Assigned task: Only the lines from the one containing "Apache License Version" through the one containing "pagerduty api-key, your" should be printed, exactly as they appear below, with both ends included.

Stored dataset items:

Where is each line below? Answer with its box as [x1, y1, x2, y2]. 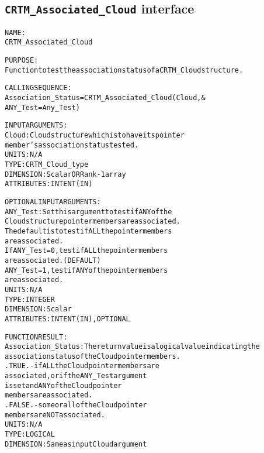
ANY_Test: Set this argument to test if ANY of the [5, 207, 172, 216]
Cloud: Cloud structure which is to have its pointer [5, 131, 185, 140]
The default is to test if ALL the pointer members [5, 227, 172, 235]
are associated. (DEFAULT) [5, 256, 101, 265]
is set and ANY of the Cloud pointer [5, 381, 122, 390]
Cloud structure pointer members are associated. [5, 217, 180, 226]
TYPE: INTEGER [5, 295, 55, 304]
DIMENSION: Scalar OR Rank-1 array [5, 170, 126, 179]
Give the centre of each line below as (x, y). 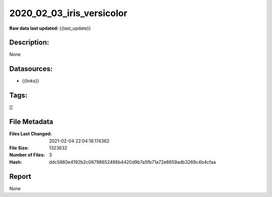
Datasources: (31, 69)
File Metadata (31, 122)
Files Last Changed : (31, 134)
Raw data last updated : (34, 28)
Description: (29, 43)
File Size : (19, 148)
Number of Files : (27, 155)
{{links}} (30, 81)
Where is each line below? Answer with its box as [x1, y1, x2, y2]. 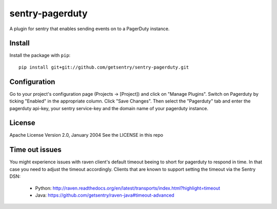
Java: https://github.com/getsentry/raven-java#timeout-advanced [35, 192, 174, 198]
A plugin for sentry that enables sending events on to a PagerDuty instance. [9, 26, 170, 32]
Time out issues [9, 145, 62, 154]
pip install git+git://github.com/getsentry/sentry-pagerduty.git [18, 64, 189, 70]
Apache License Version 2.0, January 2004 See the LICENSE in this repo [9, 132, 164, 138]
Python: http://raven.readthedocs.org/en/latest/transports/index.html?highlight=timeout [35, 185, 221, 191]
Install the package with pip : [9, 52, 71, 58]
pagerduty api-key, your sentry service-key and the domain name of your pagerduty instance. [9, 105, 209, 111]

* * *

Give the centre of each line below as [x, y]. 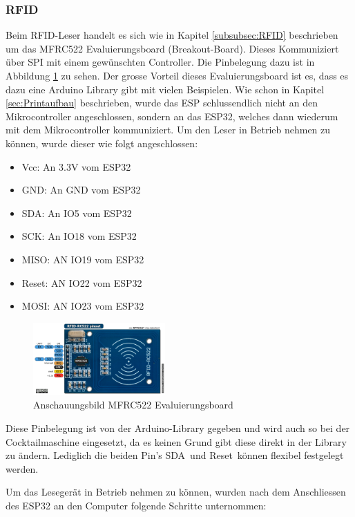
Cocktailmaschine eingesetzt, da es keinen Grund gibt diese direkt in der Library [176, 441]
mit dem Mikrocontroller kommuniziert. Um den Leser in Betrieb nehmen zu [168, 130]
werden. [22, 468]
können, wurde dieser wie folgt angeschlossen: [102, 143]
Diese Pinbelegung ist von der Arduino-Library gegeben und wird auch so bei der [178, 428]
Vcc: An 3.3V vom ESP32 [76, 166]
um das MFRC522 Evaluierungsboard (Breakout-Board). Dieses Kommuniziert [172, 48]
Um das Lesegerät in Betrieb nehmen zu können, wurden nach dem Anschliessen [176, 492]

Final answer:
Apache License Version 2.0, January 2004 See the LICENSE in this repo [9, 132, 164, 138]
Python: http://raven.readthedocs.org/en/latest/transports/index.html?highlight=timeout [35, 185, 221, 191]
Install the package with pip : [9, 52, 71, 58]
pagerduty api-key, your sentry service-key and the domain name of your pagerduty instance. [9, 105, 209, 111]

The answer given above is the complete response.